We know that most churches hold a wrong answer to the question, “What is God like concerning abuse in marriage?”, so according to the above quote, where does that really leave us?
1[April 11, 2023: We added the link to a page containing the quote Anonymous quoted. The Internet Archive link is a copy of that page. Editors.]
You nailed it, Anonymous! Good spot. Where that leaves us is that many churches are worshiping a false god / idol. Oh, and this idol requires sacrifices. Victim sacrifices. Ongoing victim sacrifices.
Jeff C wrote:
Oh Jeff, this is SO TRUE and knowing what I do now, I wonder how many of these people who had visions were actually psychopaths. They sound like they ALL were which is sadly typical and horrific. That people have followed these men (and women — Mary Baker Eddy) — all the way to hell, REALLY BELIEVING that they would make it to heaven, or to their planet or whatever other reward they were promised.
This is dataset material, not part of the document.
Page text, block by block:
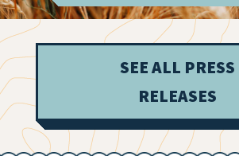
SEE ALL PRESS
RELEASES
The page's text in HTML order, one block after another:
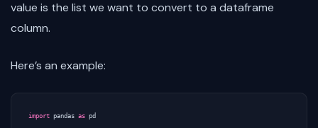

It’s what you stated — these visionaries went ABOVE AND BEYOND what Scripture said, added to it, took away some of it, highlighted some areas and dismissed or took out complete sections of God’s word.
How many of us are alive because our families belonged to one of these religions that promoted giving birth to unlimited amounts of children, even though the parents didn’t have the financial or emotional resources needed to care for and raise them? I was one of these children and I can assure you that there was not a drop of love in my life although I was told by others that my parents MUST love me (all of the children) or they wouldn’t have had so many of us. Lies and more lies. Psychopaths give birth to children every single day and they never love them because they only love themselves, yet these religions promote birth at all costs, for all people, forever. The individual person seems to have no value, it’s only the AMOUNT of children produced that matter.
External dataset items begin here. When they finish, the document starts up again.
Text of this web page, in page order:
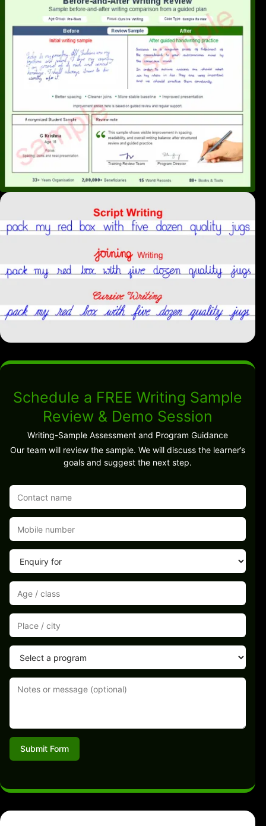
Schedule a FREE Writing Sample
Review & Demo Session
Writing-Sample Assessment and Program Guidance
Our team will review the sample. We will discuss the learner’s
goals and suggest the next step.
Submit Form

When the Bible tells us that we will be against some of those who are close to us, this makes sense now that I know what I’m dealing with. I had no choice what family I was born into nor did I have a choice really in the children I gave birth to, and as far as my marriage, at the time I chose my spouse, I had no idea that some people have no conscience. Now that I know the reality of this, I can see that we have been opposed to each other from the day I gave my life to the Lord. It is no longer surprising, just sad that I was never told the truth about the evil that is written about in God’s word which was meant as a forewarning for His children. I was always told that I needed to be super careful to behave myself lest I become like one of those written about in 2 Timothy 3 or Romans 1:29 — I had no idea that this was a state of being for some people and that they loved what they were or that they would put on the APPEARANCE of a God-loving person all while being filled with evil.
Thank you for this post, I’m always glad to look at these original posts to see that you wrote the truth from the beginning and haven’t altered it and if anything, you have gotten stronger and more knowledgeable about the truth written about in God’s word. I pray God continues to bless you and those of us here with His truth through His word and in our lives — He never said that it would be easy but He did say that He would never leave us — He hasn’t.